_Your assignment_. Leaving out all pictures, transcribe the lines below exactly, from the first through the line containing "runnable program will".

_Provided records_.
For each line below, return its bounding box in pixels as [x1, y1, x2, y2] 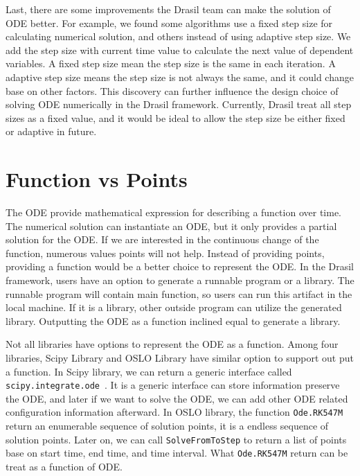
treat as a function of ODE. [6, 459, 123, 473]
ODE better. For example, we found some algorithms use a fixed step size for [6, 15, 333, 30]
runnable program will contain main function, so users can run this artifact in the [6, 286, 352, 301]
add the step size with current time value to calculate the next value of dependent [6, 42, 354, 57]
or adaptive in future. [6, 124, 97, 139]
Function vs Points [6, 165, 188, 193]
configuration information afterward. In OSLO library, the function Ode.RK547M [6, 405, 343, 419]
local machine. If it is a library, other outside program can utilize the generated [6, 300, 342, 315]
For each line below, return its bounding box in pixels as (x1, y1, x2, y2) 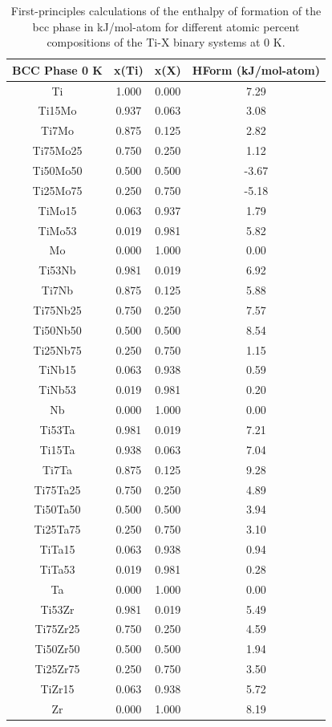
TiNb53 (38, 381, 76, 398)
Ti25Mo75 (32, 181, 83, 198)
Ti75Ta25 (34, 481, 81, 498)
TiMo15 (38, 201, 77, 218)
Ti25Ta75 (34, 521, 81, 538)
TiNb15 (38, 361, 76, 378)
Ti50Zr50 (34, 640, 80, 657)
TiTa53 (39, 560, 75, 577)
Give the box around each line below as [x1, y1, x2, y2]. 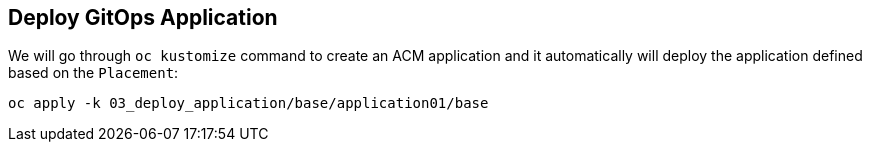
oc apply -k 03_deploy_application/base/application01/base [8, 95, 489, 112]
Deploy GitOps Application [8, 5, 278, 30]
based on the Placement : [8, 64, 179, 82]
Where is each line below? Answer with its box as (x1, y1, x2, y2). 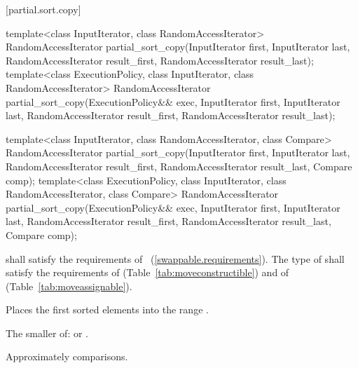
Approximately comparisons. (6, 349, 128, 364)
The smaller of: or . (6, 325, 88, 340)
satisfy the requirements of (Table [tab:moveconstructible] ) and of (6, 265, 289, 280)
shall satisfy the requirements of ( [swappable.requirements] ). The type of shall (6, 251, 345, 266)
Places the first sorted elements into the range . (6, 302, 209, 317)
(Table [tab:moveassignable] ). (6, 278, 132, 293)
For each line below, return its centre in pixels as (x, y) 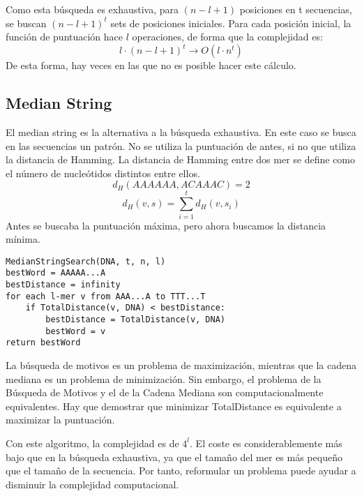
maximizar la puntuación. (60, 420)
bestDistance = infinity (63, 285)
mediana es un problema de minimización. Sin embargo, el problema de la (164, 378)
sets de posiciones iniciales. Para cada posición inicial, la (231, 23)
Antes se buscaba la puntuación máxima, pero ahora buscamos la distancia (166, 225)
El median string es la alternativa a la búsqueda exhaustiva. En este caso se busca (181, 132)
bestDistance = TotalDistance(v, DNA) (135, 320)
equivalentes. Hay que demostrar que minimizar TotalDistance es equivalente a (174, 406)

_Response area_.
For each line below, return its bounding box in pixels as [x1, y1, x2, y2] 
treat as a function of ODE. [6, 459, 123, 473]
ODE better. For example, we found some algorithms use a fixed step size for [6, 15, 333, 30]
runnable program will contain main function, so users can run this artifact in the [6, 286, 352, 301]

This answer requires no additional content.